Task to carry out: Take the entries below and print only the lines from the one with "heavily inspired by" through the one with "of flashing lights", exactly as they stand, both ends included.

Dataset excerpts:
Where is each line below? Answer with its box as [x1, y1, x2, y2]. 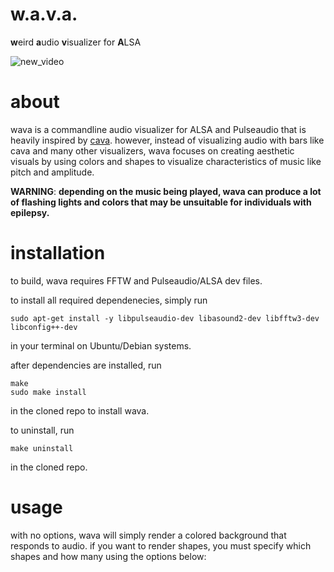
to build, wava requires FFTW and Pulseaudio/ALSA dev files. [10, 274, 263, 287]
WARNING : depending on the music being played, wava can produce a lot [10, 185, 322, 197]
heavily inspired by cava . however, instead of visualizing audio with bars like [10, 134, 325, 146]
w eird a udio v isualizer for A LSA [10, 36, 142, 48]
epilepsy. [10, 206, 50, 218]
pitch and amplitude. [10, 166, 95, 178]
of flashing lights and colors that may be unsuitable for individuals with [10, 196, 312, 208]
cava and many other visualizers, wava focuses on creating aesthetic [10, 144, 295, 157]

Solution to this exercise:
heavily inspired by cava . however, instead of visualizing audio with bars like [10, 134, 325, 146]
w eird a udio v isualizer for A LSA [10, 36, 142, 48]
epilepsy. [10, 206, 50, 218]
pitch and amplitude. [10, 166, 95, 178]
of flashing lights and colors that may be unsuitable for individuals with [10, 196, 312, 208]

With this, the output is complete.